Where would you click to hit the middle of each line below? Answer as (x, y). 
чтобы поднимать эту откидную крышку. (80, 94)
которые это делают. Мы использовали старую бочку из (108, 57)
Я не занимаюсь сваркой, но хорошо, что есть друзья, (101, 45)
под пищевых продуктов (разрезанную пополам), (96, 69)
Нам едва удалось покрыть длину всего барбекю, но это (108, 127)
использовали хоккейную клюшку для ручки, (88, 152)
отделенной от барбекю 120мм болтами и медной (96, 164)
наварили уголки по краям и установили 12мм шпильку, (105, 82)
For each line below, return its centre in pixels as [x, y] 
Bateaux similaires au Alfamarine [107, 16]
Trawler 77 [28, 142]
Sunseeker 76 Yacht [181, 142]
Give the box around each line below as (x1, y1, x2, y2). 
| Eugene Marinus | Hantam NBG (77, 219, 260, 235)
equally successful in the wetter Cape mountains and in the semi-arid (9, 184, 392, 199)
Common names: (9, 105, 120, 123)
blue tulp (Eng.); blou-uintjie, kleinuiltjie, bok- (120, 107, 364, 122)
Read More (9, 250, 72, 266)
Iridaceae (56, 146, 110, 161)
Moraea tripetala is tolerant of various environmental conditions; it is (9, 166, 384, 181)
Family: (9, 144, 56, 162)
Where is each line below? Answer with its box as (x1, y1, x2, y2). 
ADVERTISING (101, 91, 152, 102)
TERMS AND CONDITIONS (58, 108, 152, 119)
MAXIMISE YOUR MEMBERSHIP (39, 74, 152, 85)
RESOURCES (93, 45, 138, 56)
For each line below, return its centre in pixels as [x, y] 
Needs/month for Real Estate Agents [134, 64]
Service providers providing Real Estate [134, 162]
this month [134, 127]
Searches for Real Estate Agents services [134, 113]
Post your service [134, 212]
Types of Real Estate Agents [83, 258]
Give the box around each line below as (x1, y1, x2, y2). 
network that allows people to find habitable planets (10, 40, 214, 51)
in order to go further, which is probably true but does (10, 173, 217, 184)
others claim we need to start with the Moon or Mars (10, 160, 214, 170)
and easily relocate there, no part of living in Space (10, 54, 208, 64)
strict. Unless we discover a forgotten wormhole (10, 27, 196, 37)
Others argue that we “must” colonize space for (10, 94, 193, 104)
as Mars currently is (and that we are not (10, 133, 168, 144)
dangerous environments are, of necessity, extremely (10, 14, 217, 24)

Exercise
What is needed is the number of lines in the data that hold the word "Where", with nothing added.

Answer
2